Alvord, Elgo and Eveleigh, Js.

EVELEIGH, J.

This appeal concerns an issue of first impression in Connecticut: whether an attorney is protected by absolute immunity under the litigation privilege from a claim of statutory theft1 arising from the attorney's conduct during prior judicial proceedings. The plaintiff, Stephen W. Scholz, appeals from the judgment of the trial court granting the motion of the defendant, Attorney Juda J. Epstein, to dismiss the plaintiff's action for statutory theft for lack of subject matter jurisdiction on the ground that the defendant was protected by absolute immunity pursuant to the litigation privilege. On appeal, the plaintiff claims that the court erred in (1) granting the defendant's motion to dismiss and determining that the litigation privilege affords the defendant absolute immunity from the plaintiff's action for statutory theft, which was brought pursuant to General Statutes § 52-564, (2) ruling that the public policy considerations underlying the litigation privilege are served by affording the defendant absolute immunity from civil liability for his alleged criminal conduct that was the basis for the statutory theft claim, (3) its application of the balancing of interests test set forth in Simms v. Seaman , 308 Conn. 523, 543–44, 69 A.3d 880 (2013), and (4) granting the motion to dismiss and determining that the defendant was absolutely immune from liability for statutory theft where some of the defendant's alleged criminal conduct was perpetrated outside the scope of judicial proceedings. We affirm the judgment of the trial court.

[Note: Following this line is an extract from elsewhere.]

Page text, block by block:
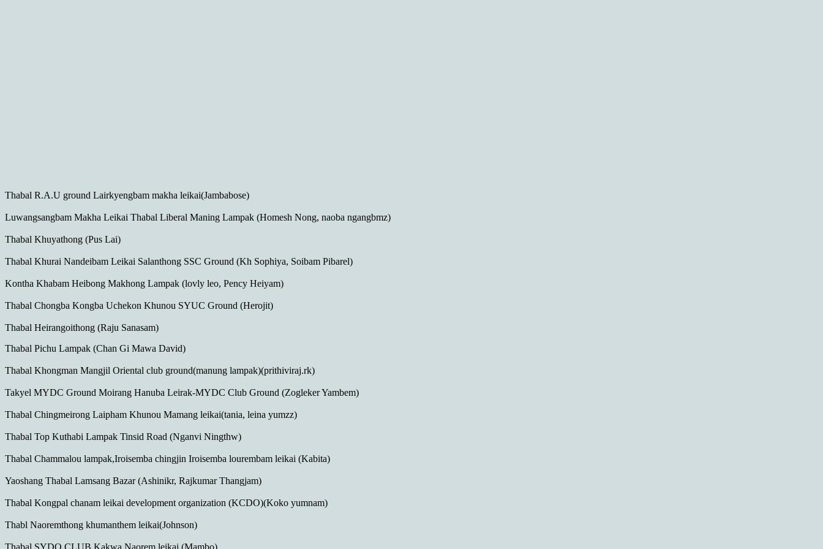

The following facts, as alleged in the plaintiff's complaint, and procedural history are relevant to our review of the claims on appeal. The plaintiff, who resides at 405 Helen Street in Bridgeport, became the owner of an adjacent lot located at 744 Stillman Street in Bridgeport (Stillman property). When the plaintiff failed to pay the real property taxes on the Stillman property in the amount of $1018.74 that were owed to the city of Bridgeport (city), the city recorded a certificate of lien on the land records on April 7, 2014, for the unpaid taxes, interest and related charges. The lien was thereafter sold to Benchmark Municipal Tax Services, Ltd. (Benchmark), pursuant to an assignment that was recorded on the land records on April 29, 2014. Benchmark is a client of the defendant, who is an attorney licensed to practice law in the state of Connecticut. Pursuant to a writ of summons and complaint dated April 22, 2016, the defendant, acting as Benchmark's attorney, commenced a civil action against the plaintiff to foreclose the lien. According to the complaint in the present case, "[t]he summons recited the address of the owner of the [Stillman] property, [the plaintiff], as ‘69 Settlers Farm Road, Monroe, CT 06468,’ " and "[t]he state marshal's return of service, dated April 26 and 29, 2016 ... does not reflect that service was made on [the plaintiff], nor does it describe any effort made by the state marshal to locate [the plaintiff] or to attempt to effect service on him."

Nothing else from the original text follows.